Алипий сразу же признал в нем одного из тех нищих, что взяли скверную привычку вить гнезда у него на крыльце, и от разочарования освирепел.
– Да как ты посмел!.. – рявкнул было поп, однако на этом силы разом оставили его, и горько заплакал Алипий. – Пробрался… глумотворец… – выговорил он, махнул рукой и, кряхтя, встал.
Тут только и заметил Алипий, чем нищий занимался. Он преусерднейшим образом протирал полы, в чем, по правде сказать, давно уже приспела надобность, ибо прихожане здесь плохо умыты, храм пришел в ветхость, Алипий же со всеми делами по немощи возраста не управлялся. Нищий возил по полу губкой, макая ее в таз с разведенным в нем благовонным уксусом.
– Ты кто таков? – спросил Алипий. – Как сюда проник? Зачем моешь полы в моем храме? И где ты, побирушник, добыл этот благовонный уксус?
Непрошеный поломойка отвечал с возможной откровенностью:
– Я странник, именем Феодул; проник сюда по слову Божию, ибо ощутил в сердце своем веление идти и служить. Храм сей – не твой, но Божий; полы же я мыл по нечистоте их, убоявшись греха.
Что до благовонного уксуса, то Феодул не захотел признаваться в том, что украл его в одной еврейской лавке.
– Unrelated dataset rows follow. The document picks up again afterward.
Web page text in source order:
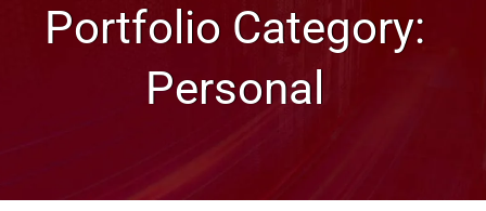
Portfolio Category:
Personal
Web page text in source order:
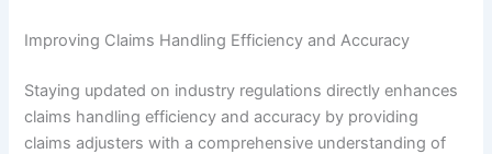
Improving Claims Handling Efficiency and Accuracy
Staying updated on industry regulations directly enhances
claims handling efficiency and accuracy by providing
claims adjusters with a comprehensive understanding of
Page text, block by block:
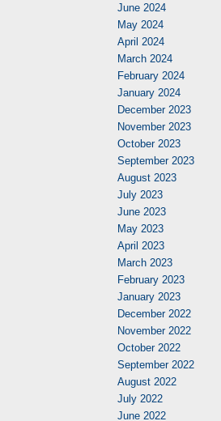
June 2024
May 2024
April 2024
March 2024
February 2024
January 2024
December 2023
November 2023
October 2023
September 2023
August 2023
July 2023
June 2023
May 2023
April 2023
March 2023
February 2023
January 2023
December 2022
November 2022
October 2022
September 2022
August 2022
July 2022
June 2022
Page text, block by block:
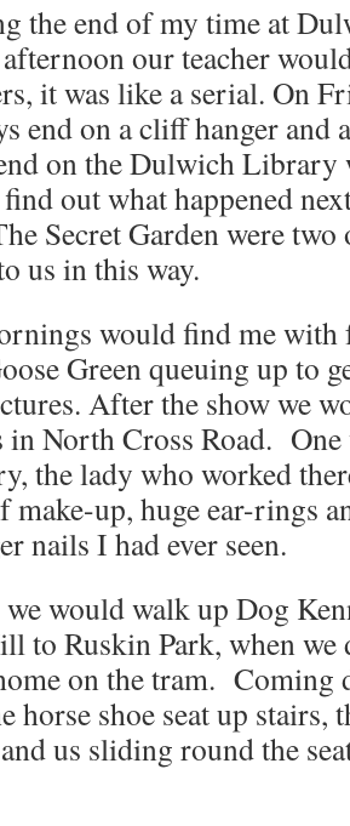
the end of my time at
our teacher
it was like a serial. On
end on a cliff hanger and
on the Dulwich Library
out what happened
Secret Garden were
us in this way.
would find me with
Green queuing up to
After the show we
in North Cross Road. One
the lady who worked
make-up, huge ear-rings
nails I had ever seen.
would walk up Dog
to Ruskin Park, when we
on the tram.
horse shoe seat up
us sliding round the
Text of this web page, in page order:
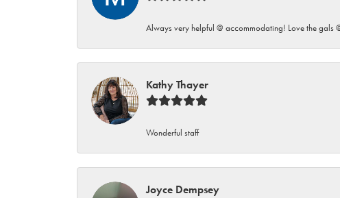
Always very helpful @ accommodating! Love the gals
Kathy Thayer
Wonderful staff
Joyce Dempsey
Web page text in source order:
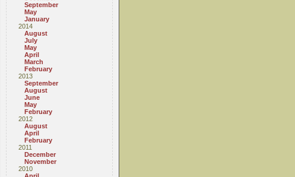
September
May
January
2014
August
July
May
April
March
February
2013
September
August
June
May
February
2012
August
April
February
2011
December
November
2010
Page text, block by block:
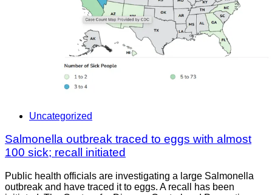
Uncategorized
Salmonella outbreak traced to eggs with almost
100 sick; recall initiated
Public health officials are investigating a large Salmonella
outbreak and have traced it to eggs. A recall has been
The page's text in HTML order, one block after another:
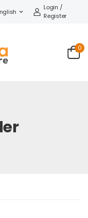
Login /
Register
0
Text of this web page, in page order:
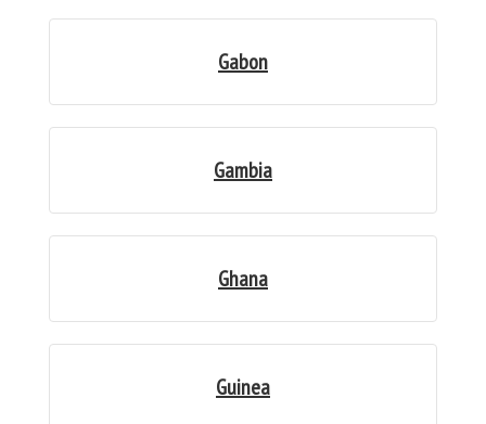
Gabon
Gambia
Ghana
Guinea
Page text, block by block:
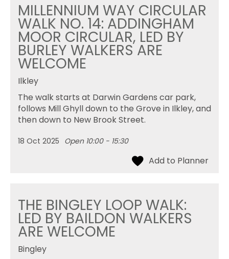
MILLENNIUM WAY CIRCULAR
WALK NO. 14: ADDINGHAM
MOOR CIRCULAR, LED BY
BURLEY WALKERS ARE
WELCOME
Ilkley
The walk starts at Darwin Gardens car park,
follows Mill Ghyll down to the Grove in Ilkley, and
then down to New Brook Street.
18 Oct 2025 Open 10:00 - 15:30
THE BINGLEY LOOP WALK:
LED BY BAILDON WALKERS
ARE WELCOME
Bingley
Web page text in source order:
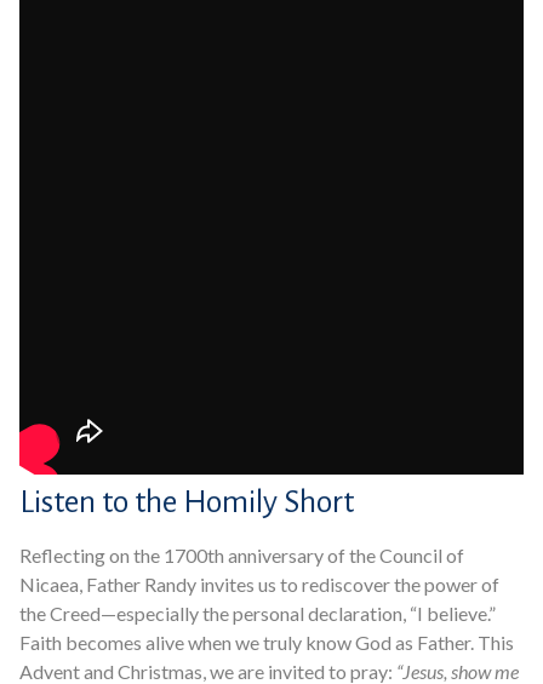
Listen to the Homily Short
Reflecting on the 1700th anniversary of the Council of
Nicaea, Father Randy invites us to rediscover the power of
the Creed—especially the personal declaration, “I believe.”
Faith becomes alive when we truly know God as Father. This
Advent and Christmas, we are invited to pray: “Jesus, show me
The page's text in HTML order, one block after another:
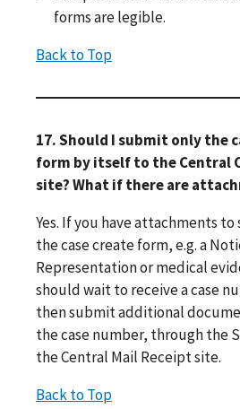
forms are legible.
Back to Top
17. Should I submit only the
form by itself to the Central
site? What if there are
Yes. If you have attachments
the case create form, e.g. a
Representation or medical
should wait to receive a case
then submit additional
the case number, through the
the Central Mail Receipt site.
Back to Top

По счастью, Алипию было не до того.
– Добро, – молвил поп, сменяя гнев на милость. – «Феодул» – имя греческое, слуху приятное. Однако скажи мне, Феодул, истинно ли греческой вере ты следуешь или же во тьме латинства прозябаешь?
Тут Феодул ужасно разрыдался и молвил, что души своей не ведает, а странничает в миру, несомый всяким ветром.
Вот так и размягчился поп Алипий и допустил Феодула к себе в душу, нашедши там одно неочерствевшее местечко, хоть и малое, но для Феодула вполне пригодное.
А открыв Феодулу душу, открыл ему Алипий и сокровище, бывшее в храме: большой серебряный крест с крупным красным, как бы кровоточащим камнем посередине. Находился этот крест в скрытом месте за алтарем, ибо для многих представлял он собою не спасение, а соблазн и погибель.
Итак, время шло, неуклонно продвигаясь от своего начала к неизбежному концу, где ему предстояло вновь слиться с Вечностью, а Феодул все пребывал в Константинополе, оставаясь в добровольном услужении у Алипия и терпя насмешки сотоварищей своих по нищенскому ремеслу. Он выжидал. Чего? Бог ведает; но только чуял Феодул, что надлежащий час еще не надвинулся.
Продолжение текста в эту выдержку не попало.